The required output is the line that contains "Rukmini is married" through the last line of the data, retyped verbatim and with nothing added.

◆ Task material
☆ ☆ ☆ ☆ ☆ ☆ ☆
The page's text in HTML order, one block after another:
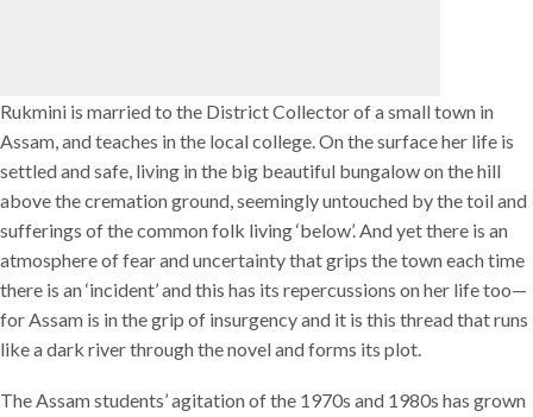
Rukmini is married to the District Collector of a small town in
Assam, and teaches in the local college. On the surface her life is
settled and safe, living in the big beautiful bungalow on the hill
above the cremation ground, seemingly untouched by the toil and
sufferings of the common folk living ‘below’. And yet there is an
atmosphere of fear and uncertainty that grips the town each time
there is an ‘incident’ and this has its repercussions on her life too—
for Assam is in the grip of insurgency and it is this thread that runs
like a dark river through the novel and forms its plot.
The Assam students’ agitation of the 1970s and 1980s has grown
☆ ☆ ☆ ☆ ☆ ☆ ☆
◆ Result of the task
Rukmini is married to the District Collector of a small town in
Assam, and teaches in the local college. On the surface her life is
settled and safe, living in the big beautiful bungalow on the hill
above the cremation ground, seemingly untouched by the toil and
sufferings of the common folk living ‘below’. And yet there is an
atmosphere of fear and uncertainty that grips the town each time
there is an ‘incident’ and this has its repercussions on her life too—
for Assam is in the grip of insurgency and it is this thread that runs
like a dark river through the novel and forms its plot.
The Assam students’ agitation of the 1970s and 1980s has grown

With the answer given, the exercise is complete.